Stockmarkets around the world hit new highs but failed to hold these levels. In Japan the Nikkei closed above 20,000 for the first time in 15 years, the US S&P 500 and NASDAQ indices made new highs and here at home the FTSE rose briefly above 7100. However, by the end of the month indices were scattered closely either side of break-even.
In bond land the European Central Bank’s buying programme (QE) drove yields to new lows with the German 10-year bund yielding a paltry 0.06%. At one point 82% of European bonds were yielding less than 1% and 30% of Eurozone government debt was trading on negative yields. In a bizarre end to the month, as the Euro broke above $1.10, the German equity market suffered its largest 1-day fall since 2008 and the 10-year bund crashed; it’s currently yielding 0.53%.
April marked a month of minimal deflation worries. The annual inflation rate in the UK remained unchanged whilst the US and Germany noted the smallest of rises. The 13% rise in oil prices also concentrated the minds that falling consumer prices weren’t a one-way bet.
In the US the Federal Reserve continued to confuse with a disparity of views suggesting a start to the rate-hiking process any-time between June and next spring. There was further ambiguity at their subsequent meeting when members noted the recent weakness in growth (Q1 GDP of +0.2%) but wouldn’t rule out a rise in rates next month. Meanwhile Russia and Australia cut their borrowing rates to 12.5% and 2% respectively and China announced an easing in reserve requirements for its banks. David Cameron became the first UK Prime Minister since Clement Attlee to preside over a full term of unchanged rates.
We remain underweight fixed interest funds across the portfolios, preferring a combination of equity income funds, absolute return funds and a relatively high weighting in commercial property. The exception to this is on our income portfolios where we mostly prefer the higher income from bond funds to lower-yielding absolute return funds.

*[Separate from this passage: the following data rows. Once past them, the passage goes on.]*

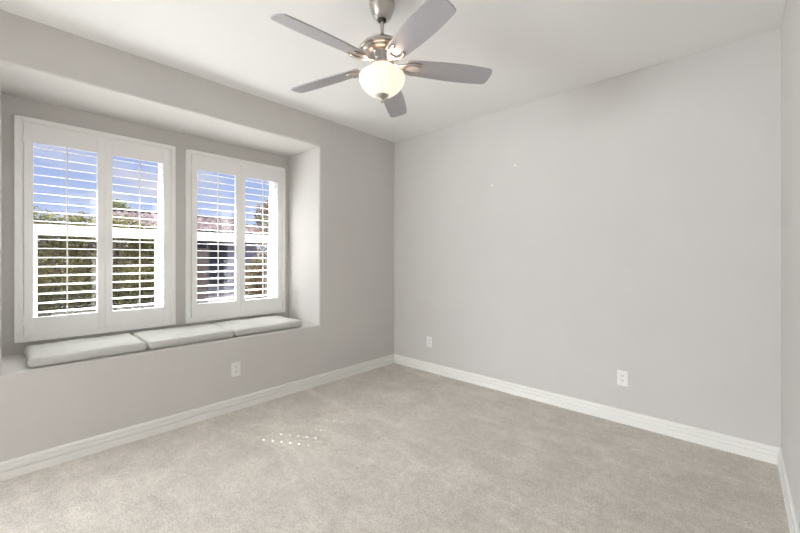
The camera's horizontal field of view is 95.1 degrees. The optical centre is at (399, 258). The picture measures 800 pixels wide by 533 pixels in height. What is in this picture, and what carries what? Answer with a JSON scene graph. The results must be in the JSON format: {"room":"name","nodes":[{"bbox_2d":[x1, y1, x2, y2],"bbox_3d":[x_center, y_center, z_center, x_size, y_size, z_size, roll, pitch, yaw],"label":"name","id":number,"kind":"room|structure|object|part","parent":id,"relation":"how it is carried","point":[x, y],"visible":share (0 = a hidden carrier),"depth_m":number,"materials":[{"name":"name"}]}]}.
{"room":"empty bedroom","nodes":[
{"label":"empty bedroom","id":0,"kind":"room"},
{"bbox_2d":[0,10,393,461],"bbox_3d":[-1.866,-0.006,3.215,0.800,2.890,4.420,0,0,43],"label":"wall","id":1,"kind":"structure","parent":0,"point":[339,179],"depth_m":3.06,"materials":[{"name":"paint"}]},
{"bbox_2d":[24,333,147,367],"bbox_3d":[-2.258,0.640,2.642,0.559,0.070,0.623,0,0,43],"label":"seat cushion","id":2,"kind":"object","parent":1,"relation":"on","point":[46,354],"visible":1,"depth_m":2.52,"materials":[{"name":"fabric"}]},
{"bbox_2d":[33,163,162,316],"bbox_3d":[-2.495,-0.211,3.058,0.080,1.510,0.905,0,0,43],"label":"window","id":3,"kind":"structure","parent":1,"relation":"in","point":[156,233],"depth_m":3.17,"materials":[{"name":"white plastic"}]},
{"bbox_2d":[14,114,175,342],"bbox_3d":[-2.377,-0.211,2.949,0.074,1.610,1.007,0,0,43],"label":"plantation shutter","id":4,"kind":"object","parent":3,"relation":"attached to","point":[106,146],"visible":1,"depth_m":2.91,"materials":[{"name":"white wood"}]},
{"bbox_3d":[-2.535,-0.211,2.785,0.028,1.522,0.455,0,0,43],"label":"shutter panel","id":5,"kind":"part","parent":4,"relation":"part of","materials":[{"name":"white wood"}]},
{"bbox_3d":[-2.508,-0.214,2.760,0.009,1.236,0.009,0,0,43],"label":"tilt rod","id":6,"kind":"part","parent":4,"relation":"part of","materials":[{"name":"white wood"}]},
{"bbox_3d":[-2.226,-0.211,3.119,0.028,1.522,0.455,0,0,43],"label":"shutter panel","id":7,"kind":"part","parent":4,"relation":"part of","materials":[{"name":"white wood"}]},
{"bbox_3d":[-2.198,-0.214,3.094,0.009,1.236,0.009,0,0,43],"label":"tilt rod","id":8,"kind":"part","parent":4,"relation":"part of","materials":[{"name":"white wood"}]},
{"bbox_3d":[-2.481,0.126,3.045,0.032,0.779,0.849,0,0,43],"label":"sash","id":9,"kind":"part","parent":3,"relation":"part of","materials":[{"name":"white plastic"}]},
{"bbox_3d":[-2.508,-0.568,3.071,0.030,0.744,0.853,0,0,43],"label":"sash","id":10,"kind":"part","parent":3,"relation":"part of","materials":[{"name":"white plastic"}]},
{"bbox_2d":[132,323,233,348],"bbox_3d":[-1.832,0.639,3.103,0.559,0.072,0.628,0,0,43],"label":"seat cushion","id":11,"kind":"object","parent":1,"relation":"on","point":[169,337],"visible":0.88,"depth_m":2.99,"materials":[{"name":"fabric"}]},
{"bbox_2d":[0,354,393,481],"bbox_3d":[-1.566,1.236,2.938,0.017,0.106,4.420,0,0,43],"label":"baseboard","id":12,"kind":"structure","parent":1,"relation":"attached to","point":[29,463],"depth_m":2.71,"materials":[{"name":"white wood"}]},
{"bbox_2d":[231,361,239,376],"bbox_3d":[-1.398,0.941,3.124,0.010,0.120,0.076,0,0,43],"label":"wall outlet","id":13,"kind":"object","parent":1,"relation":"attached to","point":[235,367],"visible":1,"depth_m":3.12,"materials":[{"name":"white plastic"}]},
{"bbox_2d":[197,182,274,297],"bbox_3d":[-1.754,-0.211,3.858,0.080,1.510,0.905,0,0,43],"label":"window","id":14,"kind":"structure","parent":1,"relation":"in","point":[205,236],"depth_m":4.12,"materials":[{"name":"white plastic"}]},
{"bbox_2d":[185,149,284,322],"bbox_3d":[-1.636,-0.211,3.748,0.074,1.610,1.007,0,0,43],"label":"plantation shutter","id":15,"kind":"object","parent":14,"relation":"attached to","point":[195,160],"visible":1,"depth_m":3.71,"materials":[{"name":"white wood"}]},
{"bbox_3d":[-1.795,-0.211,3.585,0.028,1.522,0.455,0,0,43],"label":"shutter panel","id":16,"kind":"part","parent":15,"relation":"part of","materials":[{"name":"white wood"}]},
{"bbox_3d":[-1.767,-0.214,3.559,0.009,1.236,0.009,0,0,43],"label":"tilt rod","id":17,"kind":"part","parent":15,"relation":"part of","materials":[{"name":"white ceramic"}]},
{"bbox_3d":[-1.485,-0.211,3.919,0.028,1.522,0.455,0,0,43],"label":"shutter panel","id":18,"kind":"part","parent":15,"relation":"part of","materials":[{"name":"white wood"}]},
{"bbox_3d":[-1.458,-0.214,3.894,0.009,1.236,0.009,0,0,43],"label":"tilt rod","id":19,"kind":"part","parent":15,"relation":"part of","materials":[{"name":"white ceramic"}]},
{"bbox_3d":[-1.740,0.126,3.845,0.032,0.779,0.849,0,0,43],"label":"sash","id":20,"kind":"part","parent":14,"relation":"part of","materials":[{"name":"white plastic"}]},
{"bbox_3d":[-1.768,-0.568,3.870,0.030,0.744,0.853,0,0,43],"label":"sash","id":21,"kind":"part","parent":14,"relation":"part of","materials":[{"name":"white plastic"}]},
{"bbox_2d":[213,315,302,335],"bbox_3d":[-1.389,0.640,3.581,0.559,0.070,0.671,0,0,43],"label":"seat cushion","id":22,"kind":"object","parent":1,"relation":"on","point":[240,327],"visible":0.91,"depth_m":3.46,"materials":[{"name":"fabric"}]},
{"bbox_2d":[209,268,267,302],"bbox_3d":[-22.374,1.539,25.222,59.200,0.200,80.000,0,0,43],"label":"ground","id":23,"kind":"structure","parent":0,"point":[221,294],"depth_m":14.42,"materials":[{"name":"white concrete"}]},
{"bbox_2d":[33,206,157,316],"bbox_3d":[-5.901,0.286,6.529,0.910,2.626,3.718,0,0,43],"label":"trees","id":24,"kind":"object","parent":23,"relation":"on","point":[134,241],"visible":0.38,"depth_m":6.62,"materials":[{"name":"green plant"}]},
{"bbox_2d":[113,199,130,208],"bbox_3d":[-16.942,-1.126,21.843,1.786,5.130,1.627,0,0,43],"label":"tree","id":25,"kind":"object","parent":23,"relation":"on","point":[120,204],"visible":0.16,"depth_m":21.64,"materials":[{"name":"green plant"}]},
{"bbox_2d":[37,245,208,316],"bbox_3d":[-7.864,0.589,5.717,0.200,1.700,9.100,0,0,43],"label":"hedge","id":26,"kind":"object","parent":23,"relation":"on","point":[205,251],"depth_m":7.94,"materials":[{"name":"green plant"}]},
{"bbox_2d":[92,208,267,289],"bbox_3d":[-11.459,-0.736,18.759,8.100,4.350,6.098,0,0,43],"label":"house","id":27,"kind":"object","parent":23,"relation":"on","point":[224,257],"visible":0.34,"depth_m":17.19,"materials":[{"name":"paint"}]},
{"bbox_3d":[-8.981,0.214,16.409,0.030,1.850,0.470,0,0,43],"label":"pane","id":28,"kind":"part","parent":27,"relation":"part of","materials":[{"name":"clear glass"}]},
{"bbox_3d":[-8.444,0.214,16.988,0.030,1.850,0.750,0,0,43],"label":"pane","id":29,"kind":"part","parent":27,"relation":"part of","materials":[{"name":"clear glass"}]},
{"bbox_2d":[245,250,267,298],"bbox_3d":[-3.395,0.604,8.991,0.906,1.670,0.976,0,0,-23],"label":"leafy bush","id":30,"kind":"object","parent":23,"relation":"on","point":[255,259],"visible":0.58,"depth_m":8.81,"materials":[{"name":"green plant"}]},
{"bbox_2d":[252,198,268,257],"bbox_3d":[-5.192,-0.643,15.232,1.756,4.165,1.795,0,0,5],"label":"tree","id":31,"kind":"object","parent":23,"relation":"on","point":[266,211],"visible":0.17,"depth_m":14.88,"materials":[{"name":"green plant"}]},
{"bbox_2d":[0,0,785,141],"bbox_3d":[-0.345,-1.511,1.806,3.546,0.120,4.660,0,0,43],"label":"ceiling","id":32,"kind":"structure","parent":0,"point":[534,50],"depth_m":2.43,"materials":[{"name":"white paint"}]},
{"bbox_2d":[270,0,491,117],"bbox_3d":[-0.137,-1.164,2.030,1.231,0.575,1.188,0,0,43],"label":"ceiling fan","id":33,"kind":"object","parent":32,"relation":"hanging from","point":[384,80],"visible":1,"depth_m":1.98,"materials":[{"name":"silver metal"}]},
{"bbox_3d":[-0.374,-1.075,1.780,0.136,0.054,0.500,0,0,43],"label":"blade","id":34,"kind":"part","parent":33,"relation":"part of","materials":[{"name":"grey wood"}]},
{"bbox_3d":[-0.450,-1.079,2.231,0.500,0.043,0.136,0,0,26],"label":"blade","id":35,"kind":"part","parent":33,"relation":"part of","materials":[{"name":"grey wood"}]},
{"bbox_3d":[-0.101,-0.974,2.057,0.260,0.119,0.260,0,0,43],"label":"lamp shade","id":36,"kind":"part","parent":33,"relation":"part of","materials":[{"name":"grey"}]},
{"bbox_3d":[-0.043,-1.067,2.442,0.134,0.065,0.500,0,0,8],"label":"blade","id":37,"kind":"part","parent":33,"relation":"part of","materials":[{"name":"grey wood"}]},
{"bbox_3d":[0.079,-1.067,1.712,0.134,0.064,0.500,0,0,-28],"label":"blade","id":38,"kind":"part","parent":33,"relation":"part of","materials":[{"name":"grey wood"}]},
{"bbox_3d":[0.284,-1.081,2.122,0.500,0.048,0.134,0,0,-10],"label":"blade","id":39,"kind":"part","parent":33,"relation":"part of","materials":[{"name":"grey wood"}]},
{"bbox_2d":[0,363,789,532],"bbox_3d":[-0.345,1.339,1.806,3.346,0.100,4.420,0,0,43],"label":"floor","id":40,"kind":"structure","parent":0,"point":[394,447],"depth_m":2.20,"materials":[{"name":"carpet"}]},
{"bbox_2d":[394,27,780,447],"bbox_3d":[1.205,-0.081,3.465,3.566,2.740,0.120,0,0,43],"label":"wall","id":41,"kind":"structure","parent":0,"point":[560,243],"depth_m":2.91,"materials":[{"name":"paint"}]},
{"bbox_2d":[427,336,431,346],"bbox_3d":[0.334,0.946,4.183,0.076,0.120,0.010,0,0,43],"label":"wall outlet","id":42,"kind":"object","parent":41,"relation":"attached to","point":[429,339],"visible":1,"depth_m":4.18,"materials":[{"name":"white plastic"}]},
{"bbox_2d":[394,354,778,464],"bbox_3d":[1.151,1.236,3.422,3.346,0.106,0.017,0,0,43],"label":"baseboard","id":43,"kind":"structure","parent":41,"relation":"attached to","point":[747,448],"depth_m":2.89,"materials":[{"name":"white wood"}]},
{"bbox_2d":[617,370,627,386],"bbox_3d":[1.747,0.936,2.874,0.076,0.120,0.010,0,0,43],"label":"wall outlet","id":44,"kind":"object","parent":41,"relation":"attached to","point":[622,376],"visible":1,"depth_m":2.87,"materials":[{"name":"white plastic"}]},
{"bbox_2d":[781,0,799,530],"bbox_3d":[0.926,-0.081,0.629,0.120,2.740,4.420,0,0,43],"label":"wall","id":45,"kind":"structure","parent":0,"point":[790,27],"depth_m":1.83,"materials":[{"name":"paint"}]},
{"bbox_2d":[777,448,799,532],"bbox_3d":[0.876,1.236,0.675,0.017,0.106,4.420,0,0,43],"label":"baseboard","id":46,"kind":"structure","parent":45,"relation":"attached to","point":[789,506],"depth_m":1.88,"materials":[{"name":"white wood"}]}
]}

We’re still happy with UK equities, relative to Europe, and continue to favour the more defensive qualities of equity income funds.
In a broadly flat month our holding in Russia on the higher-risk funds returned a gain of 11.80%.
With the level of central bank manipulation it’s impossible to call the top in any market, but we expect a reversal at some point and are keeping a portion of the portfolio in low-risk absolute return funds ready to switch into good long-term investments when opportunities arise.